Up to and including the line containing "where slepceps.h is", set down each line of the entries below exactly, starting from the first, and leave out the rest.

[[ Provided information open ]]

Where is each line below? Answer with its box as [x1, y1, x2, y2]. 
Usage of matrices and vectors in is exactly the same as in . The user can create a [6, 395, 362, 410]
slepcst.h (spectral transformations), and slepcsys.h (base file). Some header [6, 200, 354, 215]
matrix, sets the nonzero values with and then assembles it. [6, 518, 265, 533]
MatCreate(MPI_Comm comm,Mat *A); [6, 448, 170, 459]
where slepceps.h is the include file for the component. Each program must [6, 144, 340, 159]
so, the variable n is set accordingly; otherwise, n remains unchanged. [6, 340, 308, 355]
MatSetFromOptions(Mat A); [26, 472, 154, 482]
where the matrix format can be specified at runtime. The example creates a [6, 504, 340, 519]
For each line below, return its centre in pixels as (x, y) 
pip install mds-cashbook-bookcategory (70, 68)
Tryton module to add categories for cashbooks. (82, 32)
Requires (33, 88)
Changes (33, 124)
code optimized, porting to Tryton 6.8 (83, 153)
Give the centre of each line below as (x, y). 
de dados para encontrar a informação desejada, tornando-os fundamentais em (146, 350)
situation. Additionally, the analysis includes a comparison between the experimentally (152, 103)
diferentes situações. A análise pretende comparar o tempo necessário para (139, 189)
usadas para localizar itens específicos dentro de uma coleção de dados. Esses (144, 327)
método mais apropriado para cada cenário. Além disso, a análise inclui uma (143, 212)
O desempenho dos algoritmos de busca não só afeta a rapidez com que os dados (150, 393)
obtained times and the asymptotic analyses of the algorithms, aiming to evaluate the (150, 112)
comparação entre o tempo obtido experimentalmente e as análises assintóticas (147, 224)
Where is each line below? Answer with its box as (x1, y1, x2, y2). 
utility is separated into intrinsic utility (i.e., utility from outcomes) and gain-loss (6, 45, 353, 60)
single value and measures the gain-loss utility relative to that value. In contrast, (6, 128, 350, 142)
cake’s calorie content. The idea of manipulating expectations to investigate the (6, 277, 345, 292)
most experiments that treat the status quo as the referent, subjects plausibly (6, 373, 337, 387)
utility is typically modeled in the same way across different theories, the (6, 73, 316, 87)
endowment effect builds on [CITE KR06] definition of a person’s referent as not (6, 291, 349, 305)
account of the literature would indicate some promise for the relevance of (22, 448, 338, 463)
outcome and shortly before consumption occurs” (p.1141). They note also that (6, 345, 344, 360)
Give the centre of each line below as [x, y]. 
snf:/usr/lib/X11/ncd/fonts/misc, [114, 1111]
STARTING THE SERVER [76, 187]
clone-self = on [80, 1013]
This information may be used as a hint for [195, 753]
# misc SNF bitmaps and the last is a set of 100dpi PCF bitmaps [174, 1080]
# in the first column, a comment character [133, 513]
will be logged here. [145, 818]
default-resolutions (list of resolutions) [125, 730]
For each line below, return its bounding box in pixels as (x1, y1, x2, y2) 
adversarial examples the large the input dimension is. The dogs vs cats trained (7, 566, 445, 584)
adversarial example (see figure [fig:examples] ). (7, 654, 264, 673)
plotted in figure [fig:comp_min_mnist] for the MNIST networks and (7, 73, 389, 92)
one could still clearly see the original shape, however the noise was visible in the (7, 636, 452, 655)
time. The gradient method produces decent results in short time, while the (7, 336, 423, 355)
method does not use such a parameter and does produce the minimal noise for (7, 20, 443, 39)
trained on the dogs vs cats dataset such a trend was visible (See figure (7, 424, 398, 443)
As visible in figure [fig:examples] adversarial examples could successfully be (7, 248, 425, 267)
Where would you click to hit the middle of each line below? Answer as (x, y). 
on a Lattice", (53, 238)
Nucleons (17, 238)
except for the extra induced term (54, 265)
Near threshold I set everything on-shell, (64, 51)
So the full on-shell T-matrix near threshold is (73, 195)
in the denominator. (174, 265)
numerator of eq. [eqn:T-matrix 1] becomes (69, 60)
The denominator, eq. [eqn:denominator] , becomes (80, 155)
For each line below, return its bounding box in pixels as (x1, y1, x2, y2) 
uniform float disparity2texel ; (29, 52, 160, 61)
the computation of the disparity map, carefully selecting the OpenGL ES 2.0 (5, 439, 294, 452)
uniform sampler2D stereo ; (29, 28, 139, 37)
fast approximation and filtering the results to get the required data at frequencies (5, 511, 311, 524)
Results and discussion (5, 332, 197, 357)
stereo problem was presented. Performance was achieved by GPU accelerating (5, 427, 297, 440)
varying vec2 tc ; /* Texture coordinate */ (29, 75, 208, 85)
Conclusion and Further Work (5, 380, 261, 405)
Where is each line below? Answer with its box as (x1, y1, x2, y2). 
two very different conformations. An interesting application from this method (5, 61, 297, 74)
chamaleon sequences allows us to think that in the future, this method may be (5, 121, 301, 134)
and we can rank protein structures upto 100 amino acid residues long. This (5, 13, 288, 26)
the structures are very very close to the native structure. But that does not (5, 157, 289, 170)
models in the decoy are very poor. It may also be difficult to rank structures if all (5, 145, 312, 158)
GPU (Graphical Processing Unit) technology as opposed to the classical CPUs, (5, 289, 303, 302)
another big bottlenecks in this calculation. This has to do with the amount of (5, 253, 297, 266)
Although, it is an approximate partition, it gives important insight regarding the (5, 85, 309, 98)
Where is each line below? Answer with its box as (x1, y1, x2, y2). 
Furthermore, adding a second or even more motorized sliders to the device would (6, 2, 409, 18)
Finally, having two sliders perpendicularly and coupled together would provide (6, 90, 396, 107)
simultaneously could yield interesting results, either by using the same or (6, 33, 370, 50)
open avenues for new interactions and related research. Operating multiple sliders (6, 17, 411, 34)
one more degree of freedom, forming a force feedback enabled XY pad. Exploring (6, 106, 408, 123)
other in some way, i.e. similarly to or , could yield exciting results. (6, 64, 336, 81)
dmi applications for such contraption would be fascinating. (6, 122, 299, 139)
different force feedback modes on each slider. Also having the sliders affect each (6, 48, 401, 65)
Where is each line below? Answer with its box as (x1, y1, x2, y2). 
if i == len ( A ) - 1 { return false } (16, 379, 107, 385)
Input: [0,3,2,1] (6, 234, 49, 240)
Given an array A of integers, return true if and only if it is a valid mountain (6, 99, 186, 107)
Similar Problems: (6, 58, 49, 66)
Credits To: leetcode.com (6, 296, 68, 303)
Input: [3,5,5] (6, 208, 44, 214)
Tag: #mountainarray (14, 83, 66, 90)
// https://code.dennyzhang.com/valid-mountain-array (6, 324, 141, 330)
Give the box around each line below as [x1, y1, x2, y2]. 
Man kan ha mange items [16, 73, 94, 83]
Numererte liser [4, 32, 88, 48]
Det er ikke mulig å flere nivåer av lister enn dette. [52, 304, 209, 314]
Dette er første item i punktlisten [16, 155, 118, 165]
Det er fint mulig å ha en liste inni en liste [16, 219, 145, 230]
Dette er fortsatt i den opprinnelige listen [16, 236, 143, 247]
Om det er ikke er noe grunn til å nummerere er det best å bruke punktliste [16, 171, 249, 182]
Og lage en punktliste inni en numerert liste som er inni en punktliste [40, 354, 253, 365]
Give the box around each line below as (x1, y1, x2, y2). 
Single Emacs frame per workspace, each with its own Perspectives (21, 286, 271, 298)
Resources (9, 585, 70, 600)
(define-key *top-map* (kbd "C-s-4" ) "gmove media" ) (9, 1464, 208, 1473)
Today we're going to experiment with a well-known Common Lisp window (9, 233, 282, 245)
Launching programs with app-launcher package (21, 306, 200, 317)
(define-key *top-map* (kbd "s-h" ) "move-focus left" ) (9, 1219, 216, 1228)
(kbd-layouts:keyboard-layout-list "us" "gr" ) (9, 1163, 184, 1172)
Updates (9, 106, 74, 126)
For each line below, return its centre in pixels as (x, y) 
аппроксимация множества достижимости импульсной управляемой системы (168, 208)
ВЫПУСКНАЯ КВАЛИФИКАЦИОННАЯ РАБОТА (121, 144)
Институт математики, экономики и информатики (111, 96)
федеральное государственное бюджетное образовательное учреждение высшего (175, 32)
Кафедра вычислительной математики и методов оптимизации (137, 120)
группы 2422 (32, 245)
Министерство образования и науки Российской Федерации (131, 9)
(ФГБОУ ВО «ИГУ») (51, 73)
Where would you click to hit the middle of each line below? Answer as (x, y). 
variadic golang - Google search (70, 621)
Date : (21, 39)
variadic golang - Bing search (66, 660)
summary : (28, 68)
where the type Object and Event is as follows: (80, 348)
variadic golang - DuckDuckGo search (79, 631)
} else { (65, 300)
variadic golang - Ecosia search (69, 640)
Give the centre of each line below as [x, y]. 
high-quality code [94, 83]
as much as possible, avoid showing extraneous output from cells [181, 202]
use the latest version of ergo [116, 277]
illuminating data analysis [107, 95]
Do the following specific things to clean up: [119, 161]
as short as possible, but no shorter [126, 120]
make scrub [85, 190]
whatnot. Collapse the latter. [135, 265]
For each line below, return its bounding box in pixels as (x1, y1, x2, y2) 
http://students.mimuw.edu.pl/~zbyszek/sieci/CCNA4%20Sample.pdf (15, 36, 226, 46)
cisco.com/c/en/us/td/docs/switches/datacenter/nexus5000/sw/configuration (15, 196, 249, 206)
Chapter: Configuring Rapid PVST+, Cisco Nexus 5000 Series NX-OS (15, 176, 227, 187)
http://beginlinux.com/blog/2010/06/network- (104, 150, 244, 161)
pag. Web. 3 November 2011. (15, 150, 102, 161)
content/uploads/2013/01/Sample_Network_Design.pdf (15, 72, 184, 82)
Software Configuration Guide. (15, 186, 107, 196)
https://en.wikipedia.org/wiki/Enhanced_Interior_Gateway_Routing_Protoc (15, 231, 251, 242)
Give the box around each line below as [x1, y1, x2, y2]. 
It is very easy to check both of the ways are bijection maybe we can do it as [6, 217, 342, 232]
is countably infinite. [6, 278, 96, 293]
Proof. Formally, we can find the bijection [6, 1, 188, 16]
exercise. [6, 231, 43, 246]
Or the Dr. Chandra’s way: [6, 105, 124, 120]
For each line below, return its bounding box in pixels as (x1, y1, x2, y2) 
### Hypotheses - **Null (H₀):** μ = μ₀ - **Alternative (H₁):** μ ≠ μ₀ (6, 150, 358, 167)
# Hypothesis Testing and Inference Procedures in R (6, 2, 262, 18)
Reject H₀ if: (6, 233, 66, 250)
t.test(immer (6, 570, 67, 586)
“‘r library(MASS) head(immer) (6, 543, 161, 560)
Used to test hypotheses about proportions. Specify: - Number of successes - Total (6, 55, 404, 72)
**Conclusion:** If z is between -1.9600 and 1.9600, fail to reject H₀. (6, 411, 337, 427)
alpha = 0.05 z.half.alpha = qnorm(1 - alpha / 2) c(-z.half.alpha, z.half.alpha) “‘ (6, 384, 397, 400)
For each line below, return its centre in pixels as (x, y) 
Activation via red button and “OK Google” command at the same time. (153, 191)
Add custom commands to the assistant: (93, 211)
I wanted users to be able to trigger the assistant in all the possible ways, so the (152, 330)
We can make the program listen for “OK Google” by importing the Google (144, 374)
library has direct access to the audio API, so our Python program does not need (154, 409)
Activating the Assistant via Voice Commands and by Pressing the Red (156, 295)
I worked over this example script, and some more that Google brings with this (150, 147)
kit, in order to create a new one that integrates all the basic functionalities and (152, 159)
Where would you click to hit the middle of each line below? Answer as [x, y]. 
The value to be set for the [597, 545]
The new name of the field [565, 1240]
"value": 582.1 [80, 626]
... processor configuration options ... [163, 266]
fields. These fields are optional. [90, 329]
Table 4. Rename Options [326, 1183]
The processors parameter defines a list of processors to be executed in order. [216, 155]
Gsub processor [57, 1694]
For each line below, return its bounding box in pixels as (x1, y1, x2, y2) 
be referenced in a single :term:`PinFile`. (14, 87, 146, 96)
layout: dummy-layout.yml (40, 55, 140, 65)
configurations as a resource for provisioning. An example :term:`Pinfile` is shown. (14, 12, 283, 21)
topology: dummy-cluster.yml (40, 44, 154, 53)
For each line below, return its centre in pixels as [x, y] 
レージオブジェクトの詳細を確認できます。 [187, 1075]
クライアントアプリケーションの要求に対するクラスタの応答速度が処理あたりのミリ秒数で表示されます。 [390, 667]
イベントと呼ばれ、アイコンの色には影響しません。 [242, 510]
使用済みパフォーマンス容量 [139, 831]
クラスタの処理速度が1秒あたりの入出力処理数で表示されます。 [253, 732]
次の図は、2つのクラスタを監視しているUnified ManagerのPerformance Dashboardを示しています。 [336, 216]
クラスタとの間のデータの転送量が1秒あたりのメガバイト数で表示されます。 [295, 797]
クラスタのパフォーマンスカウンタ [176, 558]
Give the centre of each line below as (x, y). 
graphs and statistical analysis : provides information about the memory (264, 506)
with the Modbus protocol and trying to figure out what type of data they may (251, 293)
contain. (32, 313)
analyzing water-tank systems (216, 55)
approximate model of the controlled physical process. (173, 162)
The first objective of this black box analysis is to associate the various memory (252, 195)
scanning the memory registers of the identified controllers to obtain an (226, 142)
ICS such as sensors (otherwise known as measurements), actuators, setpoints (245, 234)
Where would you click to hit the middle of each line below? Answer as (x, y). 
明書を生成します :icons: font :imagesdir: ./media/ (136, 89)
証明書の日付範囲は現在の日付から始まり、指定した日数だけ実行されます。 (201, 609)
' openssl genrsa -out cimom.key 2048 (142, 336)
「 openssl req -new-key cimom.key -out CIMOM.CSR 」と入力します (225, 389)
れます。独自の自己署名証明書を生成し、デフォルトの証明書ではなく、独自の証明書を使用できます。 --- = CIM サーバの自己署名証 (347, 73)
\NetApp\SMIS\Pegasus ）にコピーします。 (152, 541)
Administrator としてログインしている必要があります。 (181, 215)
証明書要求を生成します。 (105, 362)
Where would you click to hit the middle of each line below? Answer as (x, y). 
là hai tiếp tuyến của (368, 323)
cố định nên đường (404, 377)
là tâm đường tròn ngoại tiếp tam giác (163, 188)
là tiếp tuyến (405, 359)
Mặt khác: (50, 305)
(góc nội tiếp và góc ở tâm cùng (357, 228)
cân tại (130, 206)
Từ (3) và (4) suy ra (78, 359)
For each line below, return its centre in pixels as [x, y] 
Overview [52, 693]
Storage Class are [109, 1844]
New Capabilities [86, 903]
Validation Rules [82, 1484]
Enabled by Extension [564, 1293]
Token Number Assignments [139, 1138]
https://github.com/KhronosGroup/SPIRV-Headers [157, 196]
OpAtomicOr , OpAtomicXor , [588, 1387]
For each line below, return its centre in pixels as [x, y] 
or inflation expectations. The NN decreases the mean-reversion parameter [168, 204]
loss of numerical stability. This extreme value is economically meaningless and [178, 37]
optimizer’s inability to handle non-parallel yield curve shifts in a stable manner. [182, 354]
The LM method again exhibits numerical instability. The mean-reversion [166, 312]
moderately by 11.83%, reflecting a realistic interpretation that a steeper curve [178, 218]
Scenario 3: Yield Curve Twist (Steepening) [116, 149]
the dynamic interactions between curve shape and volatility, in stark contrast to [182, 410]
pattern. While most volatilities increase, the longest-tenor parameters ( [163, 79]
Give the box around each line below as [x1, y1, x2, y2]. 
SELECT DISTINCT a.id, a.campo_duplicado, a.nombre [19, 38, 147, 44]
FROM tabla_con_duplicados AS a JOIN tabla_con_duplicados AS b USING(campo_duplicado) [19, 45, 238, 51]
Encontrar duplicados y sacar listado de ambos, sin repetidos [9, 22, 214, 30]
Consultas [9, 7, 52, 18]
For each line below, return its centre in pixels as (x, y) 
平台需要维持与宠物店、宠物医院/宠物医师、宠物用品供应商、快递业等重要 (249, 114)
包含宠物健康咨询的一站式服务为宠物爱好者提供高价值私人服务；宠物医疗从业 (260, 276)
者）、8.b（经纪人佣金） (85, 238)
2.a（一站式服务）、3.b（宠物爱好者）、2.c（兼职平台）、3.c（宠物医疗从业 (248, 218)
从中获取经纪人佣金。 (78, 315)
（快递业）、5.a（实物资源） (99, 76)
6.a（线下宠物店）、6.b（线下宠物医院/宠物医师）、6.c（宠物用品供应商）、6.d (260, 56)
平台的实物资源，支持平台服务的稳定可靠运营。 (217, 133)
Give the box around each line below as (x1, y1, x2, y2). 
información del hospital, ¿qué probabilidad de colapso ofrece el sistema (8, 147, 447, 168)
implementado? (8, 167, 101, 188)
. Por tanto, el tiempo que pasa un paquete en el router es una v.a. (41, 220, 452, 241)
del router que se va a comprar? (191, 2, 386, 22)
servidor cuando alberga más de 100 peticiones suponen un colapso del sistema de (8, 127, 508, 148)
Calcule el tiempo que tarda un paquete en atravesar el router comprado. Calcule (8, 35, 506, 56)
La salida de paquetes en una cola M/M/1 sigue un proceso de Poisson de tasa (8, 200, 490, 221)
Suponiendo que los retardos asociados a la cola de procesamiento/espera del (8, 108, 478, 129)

[[ Provided information closed ]]

* _Output_
Where is each line below? Answer with its box as [x1, y1, x2, y2]. 
Usage of matrices and vectors in is exactly the same as in . The user can create a [6, 395, 362, 410]
slepcst.h (spectral transformations), and slepcsys.h (base file). Some header [6, 200, 354, 215]
matrix, sets the nonzero values with and then assembles it. [6, 518, 265, 533]
MatCreate(MPI_Comm comm,Mat *A); [6, 448, 170, 459]
where slepceps.h is the include file for the component. Each program must [6, 144, 340, 159]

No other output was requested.